Hollywood was stunned to wake up on Tuesday, September 16 to confirmation that Robert Redford, star of All the President’s Men, The Sting, and Butch Cassidy and the Sundance Kid, has passed away. News of Redford’s death was confirmed to The New York Times who noted that no official cause of death had been confirmed. Cindi Berger of Rogers & Cowan PMK agency announced that Redford died in his sleep while “at his home in Utah.” He was 89.
Born in Santa Monica, California, Charles Robert Redford Jr., like many actors of his era, got his start on television, appearing on western shows like Maverick and The Deputy, plus staples of the era The Twilight Zone and Alfred Hitchcock Presents. After transitioning into feature film work, his first the 1962 war movie, War Hunt, it didn’t take long for Redford to make a splash in Hollywood. In 1966 he starred alongside Marlon Brando and Jane Fonda in The Chase, which arrived just three years before his breakout role in Butch Cassidy and the Sundance Kid. The 1969 crime movie would go on to win four Academy Awards and be nominated for Best Picture, and years later become the namesake for the Redford-founded Sundance Institute.
Redford’s career was truly just beginning after the arrival of Butch Cassidy and the Sundance Kid though as the years that follow would see him star in Jeremiah Johnson (an adventure film you’ve almost certainly seen in modern memes), The Candidate, and even a feature film adaptation of The Great Gatsby in the title role. The same era however would also become the point when Redford’s career solidified and he starred in the roles that would define him.
After being nominated for an Academy Award for Best Lead Actor in The Sting, Redford’s following projects would take a darker turn. Starting with 1975’s Three Days of the Condor and continuing in 1976’s All the President’s Men, Redford solidified his status as a leading man by proving his range. Those two political thrillers would not only become foundational movies of the decade, but two of Redford’s biggest. Furthermore they would pave the way for Redford’s eventual arrival in the Marvel Cinematic Universe, perhaps a place that younger fans know him from the best.
Dramatic and tense thrillers were just one piece of the larger Redford puzzle however, with the actor blazing new trails for himself in the 1980s by starring in films like The Natural and Out of Africa, plus winning his only Academy Award for directing 1980’s Ordinary People. This decade would also become the point when his Sundance Institute would take over managing the US Film Festival in Park City, Utah, renaming it the Sundance Film Festival. Redford’s commitment to fostering new voices and spotlighting independent filmmakers through the institute and film festival would prove to be one of his biggest lasting legacies. Sundance became a notable springboard for the start of many careers in Hollywood including Steven Soderbergh, Quentin Tarantino, Robert Rodriguez, Ryan Coogler, Ava DuVernay, and more.

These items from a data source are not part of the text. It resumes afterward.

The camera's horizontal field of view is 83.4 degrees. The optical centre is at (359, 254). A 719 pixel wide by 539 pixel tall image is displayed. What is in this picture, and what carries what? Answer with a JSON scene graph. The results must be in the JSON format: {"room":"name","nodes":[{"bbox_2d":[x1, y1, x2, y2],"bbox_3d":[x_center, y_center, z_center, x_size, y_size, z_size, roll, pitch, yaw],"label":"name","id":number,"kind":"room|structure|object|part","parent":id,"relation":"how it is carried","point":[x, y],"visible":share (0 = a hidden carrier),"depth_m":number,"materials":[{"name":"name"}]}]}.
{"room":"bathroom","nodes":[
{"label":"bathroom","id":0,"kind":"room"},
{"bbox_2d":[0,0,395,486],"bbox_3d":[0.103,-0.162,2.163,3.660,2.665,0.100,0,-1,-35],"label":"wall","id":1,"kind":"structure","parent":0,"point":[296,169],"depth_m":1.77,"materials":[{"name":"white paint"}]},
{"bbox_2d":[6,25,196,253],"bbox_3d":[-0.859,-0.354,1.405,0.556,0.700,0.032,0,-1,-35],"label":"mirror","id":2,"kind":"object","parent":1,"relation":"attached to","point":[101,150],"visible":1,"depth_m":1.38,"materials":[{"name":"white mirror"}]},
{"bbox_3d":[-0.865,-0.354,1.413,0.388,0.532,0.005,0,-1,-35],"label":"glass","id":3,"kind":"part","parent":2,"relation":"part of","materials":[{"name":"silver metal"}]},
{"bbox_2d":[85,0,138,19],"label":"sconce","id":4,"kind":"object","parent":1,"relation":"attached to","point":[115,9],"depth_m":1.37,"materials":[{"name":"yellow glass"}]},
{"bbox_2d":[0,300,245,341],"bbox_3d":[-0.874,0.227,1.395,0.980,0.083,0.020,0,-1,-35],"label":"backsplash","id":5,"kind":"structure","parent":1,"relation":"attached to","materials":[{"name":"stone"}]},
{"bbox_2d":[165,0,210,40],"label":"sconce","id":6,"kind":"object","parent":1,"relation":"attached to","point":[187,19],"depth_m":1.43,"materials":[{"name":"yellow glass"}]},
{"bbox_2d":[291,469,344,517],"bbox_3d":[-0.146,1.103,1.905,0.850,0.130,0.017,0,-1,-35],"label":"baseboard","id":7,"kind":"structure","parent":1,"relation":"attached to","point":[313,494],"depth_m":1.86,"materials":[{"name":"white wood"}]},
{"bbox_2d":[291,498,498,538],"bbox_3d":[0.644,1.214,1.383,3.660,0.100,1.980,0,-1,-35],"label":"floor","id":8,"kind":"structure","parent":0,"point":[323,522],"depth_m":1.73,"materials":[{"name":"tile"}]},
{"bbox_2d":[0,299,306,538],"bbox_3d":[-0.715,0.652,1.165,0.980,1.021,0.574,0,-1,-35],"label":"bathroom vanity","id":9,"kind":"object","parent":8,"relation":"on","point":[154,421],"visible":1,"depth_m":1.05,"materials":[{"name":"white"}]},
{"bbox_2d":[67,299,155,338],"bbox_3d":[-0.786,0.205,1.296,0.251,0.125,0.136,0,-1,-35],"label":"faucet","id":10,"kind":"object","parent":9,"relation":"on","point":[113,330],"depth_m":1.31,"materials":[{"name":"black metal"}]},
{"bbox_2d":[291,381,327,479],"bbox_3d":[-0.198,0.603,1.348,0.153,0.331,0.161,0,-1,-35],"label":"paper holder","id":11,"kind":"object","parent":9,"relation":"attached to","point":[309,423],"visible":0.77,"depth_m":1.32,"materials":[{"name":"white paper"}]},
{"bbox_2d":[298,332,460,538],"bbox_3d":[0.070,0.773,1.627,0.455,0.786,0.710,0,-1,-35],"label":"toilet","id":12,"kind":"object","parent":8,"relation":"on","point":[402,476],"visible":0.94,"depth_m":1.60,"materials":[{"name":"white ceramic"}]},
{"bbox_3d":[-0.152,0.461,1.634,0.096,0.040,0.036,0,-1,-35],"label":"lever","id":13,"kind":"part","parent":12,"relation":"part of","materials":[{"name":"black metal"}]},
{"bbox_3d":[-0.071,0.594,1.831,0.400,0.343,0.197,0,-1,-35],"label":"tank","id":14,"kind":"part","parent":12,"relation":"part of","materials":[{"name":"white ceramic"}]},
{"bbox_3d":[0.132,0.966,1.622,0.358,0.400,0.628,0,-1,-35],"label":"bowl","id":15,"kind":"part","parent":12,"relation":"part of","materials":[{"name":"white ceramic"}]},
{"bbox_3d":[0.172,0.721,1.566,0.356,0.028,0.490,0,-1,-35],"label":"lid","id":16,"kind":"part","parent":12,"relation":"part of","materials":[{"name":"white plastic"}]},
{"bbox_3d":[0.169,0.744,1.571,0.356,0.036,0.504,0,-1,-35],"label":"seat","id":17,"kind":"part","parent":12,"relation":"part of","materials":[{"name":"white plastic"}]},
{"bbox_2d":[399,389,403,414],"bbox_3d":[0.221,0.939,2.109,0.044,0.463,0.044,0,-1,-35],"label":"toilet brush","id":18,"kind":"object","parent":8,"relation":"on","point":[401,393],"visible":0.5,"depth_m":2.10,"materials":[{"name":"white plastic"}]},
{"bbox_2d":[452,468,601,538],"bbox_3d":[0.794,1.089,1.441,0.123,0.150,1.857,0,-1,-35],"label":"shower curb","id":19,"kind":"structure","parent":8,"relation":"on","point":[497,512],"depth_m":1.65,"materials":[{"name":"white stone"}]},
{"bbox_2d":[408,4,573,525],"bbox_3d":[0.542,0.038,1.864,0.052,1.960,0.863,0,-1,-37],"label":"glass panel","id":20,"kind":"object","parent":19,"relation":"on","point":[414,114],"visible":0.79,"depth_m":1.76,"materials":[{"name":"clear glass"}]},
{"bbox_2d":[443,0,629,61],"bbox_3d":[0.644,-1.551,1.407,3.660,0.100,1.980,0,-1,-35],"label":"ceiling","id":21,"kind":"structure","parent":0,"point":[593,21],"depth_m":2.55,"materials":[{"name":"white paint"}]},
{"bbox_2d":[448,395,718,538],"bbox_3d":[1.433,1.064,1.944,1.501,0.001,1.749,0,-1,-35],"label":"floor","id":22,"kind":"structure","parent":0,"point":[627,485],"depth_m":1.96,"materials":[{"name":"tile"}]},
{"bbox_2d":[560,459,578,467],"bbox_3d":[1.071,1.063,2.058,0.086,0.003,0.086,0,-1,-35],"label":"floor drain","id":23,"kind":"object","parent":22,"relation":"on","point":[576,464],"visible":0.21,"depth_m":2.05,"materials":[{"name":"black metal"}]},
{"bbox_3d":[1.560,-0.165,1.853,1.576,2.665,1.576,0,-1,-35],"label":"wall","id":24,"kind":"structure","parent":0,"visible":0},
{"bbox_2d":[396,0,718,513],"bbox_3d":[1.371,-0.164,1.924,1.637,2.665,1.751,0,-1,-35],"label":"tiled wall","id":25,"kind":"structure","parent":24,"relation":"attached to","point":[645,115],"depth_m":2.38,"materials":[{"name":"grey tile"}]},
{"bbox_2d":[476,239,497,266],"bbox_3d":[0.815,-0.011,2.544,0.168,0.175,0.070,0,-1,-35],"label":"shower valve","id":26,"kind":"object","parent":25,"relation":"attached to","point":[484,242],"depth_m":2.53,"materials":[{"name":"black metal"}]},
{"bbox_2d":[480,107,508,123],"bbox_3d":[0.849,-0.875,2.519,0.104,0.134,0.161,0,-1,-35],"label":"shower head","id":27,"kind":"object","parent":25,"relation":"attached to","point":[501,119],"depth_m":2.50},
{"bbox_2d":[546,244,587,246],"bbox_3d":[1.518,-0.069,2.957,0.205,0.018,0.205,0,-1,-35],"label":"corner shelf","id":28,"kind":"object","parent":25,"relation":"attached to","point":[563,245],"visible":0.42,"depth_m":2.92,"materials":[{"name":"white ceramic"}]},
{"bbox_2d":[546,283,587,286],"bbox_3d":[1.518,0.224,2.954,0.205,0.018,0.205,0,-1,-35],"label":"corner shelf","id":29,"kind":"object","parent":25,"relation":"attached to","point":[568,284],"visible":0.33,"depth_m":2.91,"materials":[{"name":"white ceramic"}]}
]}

Though Redford would continue to direct and act throughout the 2000s, appearing alongside Brad Pitt in Spy Game and directing Will Smith in The Legend of Bagger Vance, there’s one role that may have been some younger fans’ first exposure to Redford. 2014’s Captain America: The Winter Soldier not only thrust Chris Evans’ WWII era into the modern era, but sent him from a classic war movie to a modern political thriller. At the center of that was Redford as Alexander Pierce, secretary of the World Security Council but secretly leading HYDRA’s infiltration into SHIELD and even wielding The Winter Soldier himself as a weapon. Redford’s landmark roles in Three Days of the Condor and All the President’s Men were key reason he was chosen for the part because of the similar tones across the films, which they shared with The Winter Soldier.
In 2019, five years after his initial appearance, Redford reprised his role for a brief cameo in Avengers: Endgame. His time on screen came during a sequence where the Avengers have traveled back to 2012 and the events of their first movie, revealing how Redford’s character fit into the bigger scope of the MCU and was present before his first actual appearance.
This is a developing story, it will be updated.